— Exercise goal —
Write every record out again exactly, and keep images out of it.

[Provided data Boundary: Start]

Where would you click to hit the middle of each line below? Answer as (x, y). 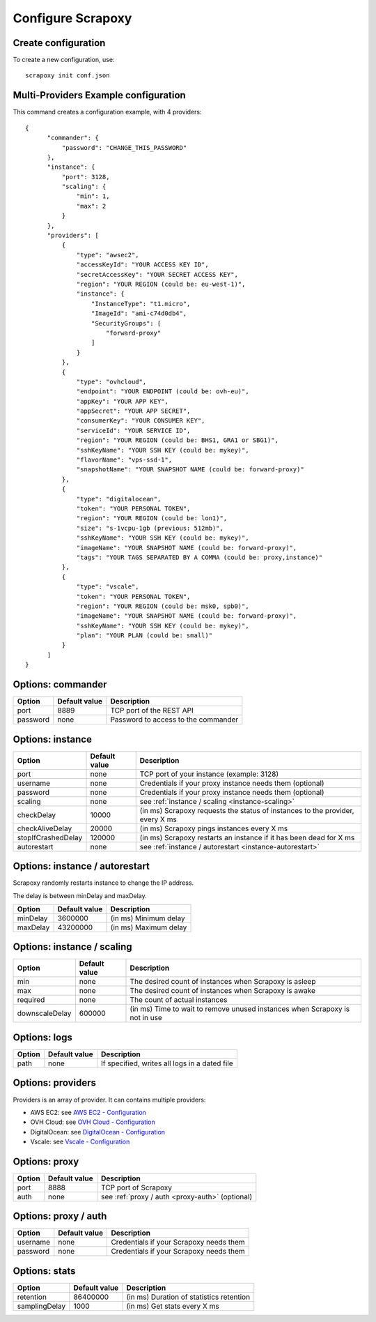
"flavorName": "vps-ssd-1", (125, 460)
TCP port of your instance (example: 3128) (209, 774)
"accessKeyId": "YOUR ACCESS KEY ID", (143, 265)
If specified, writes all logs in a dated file (167, 1063)
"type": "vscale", (108, 587)
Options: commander (60, 684)
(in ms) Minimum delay (148, 918)
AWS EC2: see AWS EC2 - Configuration (88, 1112)

[Provided data Boundary: End]

— Answer box —
Where would you click to hit the middle of each line below? Answer as (x, y). 
"flavorName": "vps-ssd-1", (125, 460)
TCP port of your instance (example: 3128) (209, 774)
"accessKeyId": "YOUR ACCESS KEY ID", (143, 265)
If specified, writes all logs in a dated file (167, 1063)
"type": "vscale", (108, 587)
Options: commander (60, 684)
(in ms) Minimum delay (148, 918)
AWS EC2: see AWS EC2 - Configuration (88, 1112)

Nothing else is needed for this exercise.